__PROBLEM TO SOLVE__
Transcribe exactly the line containing "愈々綺麗な紅葉が見られる季節になりました。" and every line after it, through the end of the records below.

__ENTRIES SHOWN__

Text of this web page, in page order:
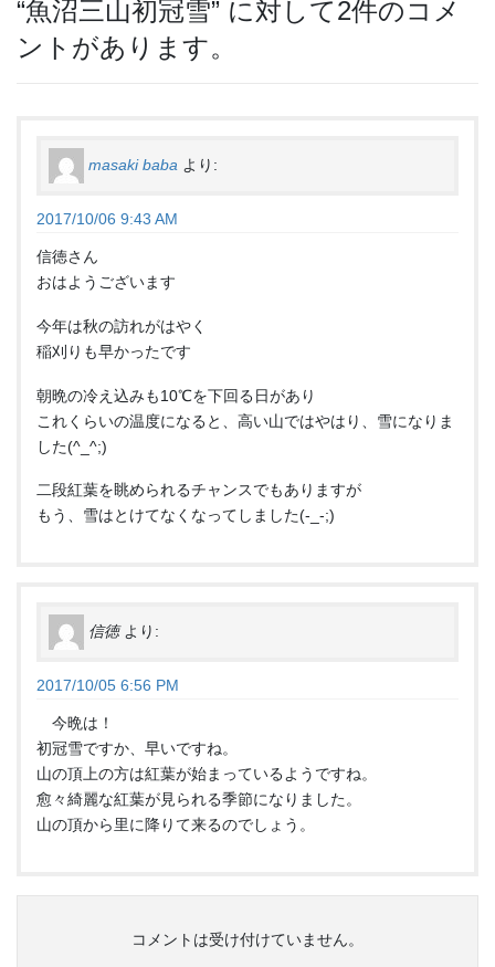
“魚沼三山初冠雪” に対して2件のコメ
ントがあります。
masaki baba より:
2017/10/06 9:43 AM
信徳さん
おはようございます
今年は秋の訪れがはやく
稲刈りも早かったです
朝晩の冷え込みも10℃を下回る日があり
これくらいの温度になると、高い山ではやはり、雪になりま
した(^_^;)
二段紅葉を眺められるチャンスでもありますが
もう、雪はとけてなくなってしました(-_-;)
信徳 より:
2017/10/05 6:56 PM
今晩は！
初冠雪ですか、早いですね。
山の頂上の方は紅葉が始まっているようですね。
愈々綺麗な紅葉が見られる季節になりました。
山の頂から里に降りて来るのでしょう。
コメントは受け付けていません。

__RESPONSE BELOW__
愈々綺麗な紅葉が見られる季節になりました。
山の頂から里に降りて来るのでしょう。
コメントは受け付けていません。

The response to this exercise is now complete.